=== Section Start ===

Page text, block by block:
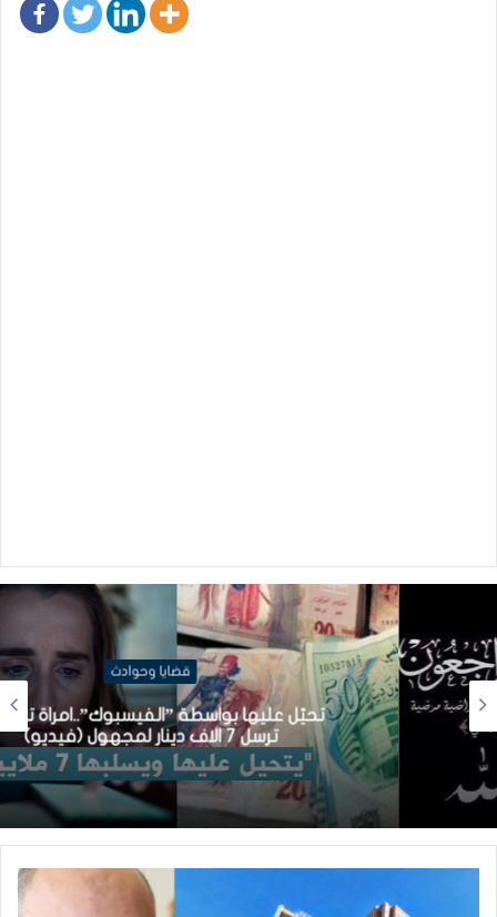
قضايا وحوادث
تحيّل عليها بواسطة ”الفيسبوك”..امراة تونسية
ترسل 7 الاف دينار لمجهول (فيديو)
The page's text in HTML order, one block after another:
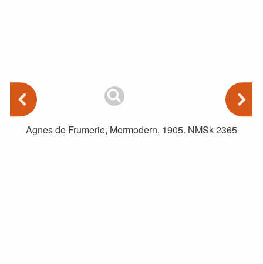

=== Section End ===

TASK INSTRUCTIONS: Transcribe the data exactly and leave no picture in the copy.

RESPONSE BELOW:
Page text, block by block:
قضايا وحوادث
تحيّل عليها بواسطة ”الفيسبوك”..امراة تونسية
ترسل 7 الاف دينار لمجهول (فيديو)
The page's text in HTML order, one block after another:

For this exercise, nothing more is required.